Verbatim output of the lines below is required, with the images omitted.
(Data under study)
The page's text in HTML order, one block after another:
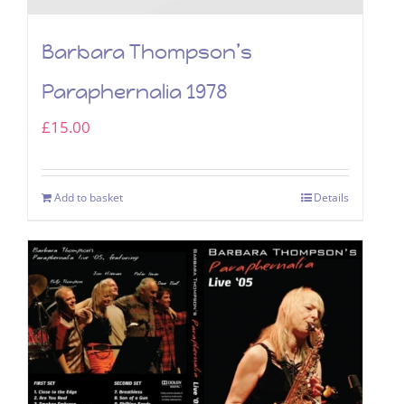
Barbara Thompson’s
Paraphernalia 1978
£15.00
Add to basket Details
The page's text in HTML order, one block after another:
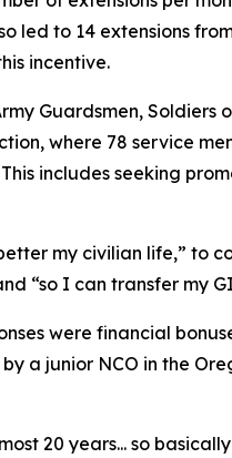
led to 14 extensions
incentive.
Guardsmen,
where 78 service
includes seeking
my civilian life,” to
“so I can transfer my
were financial
a junior NCO in the
20 years... so
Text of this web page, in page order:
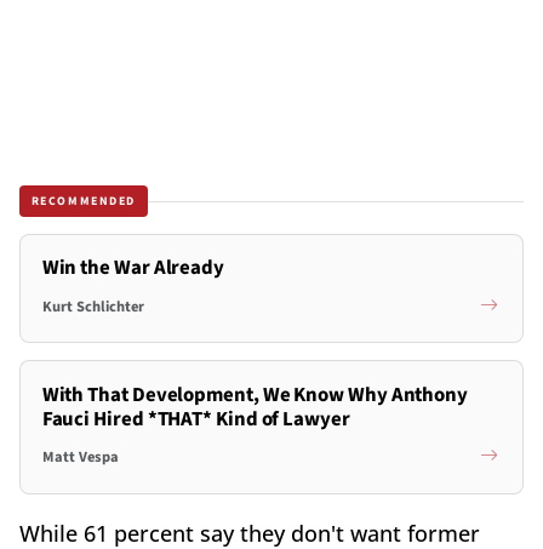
(End Data under study)
# Answer to this exercise:
The page's text in HTML order, one block after another:
Barbara Thompson’s
Paraphernalia 1978
£15.00
Add to basket Details
The page's text in HTML order, one block after another:
led to 14 extensions
incentive.
Guardsmen,
where 78 service
includes seeking
my civilian life,” to
“so I can transfer my
were financial
a junior NCO in the
20 years... so
Text of this web page, in page order:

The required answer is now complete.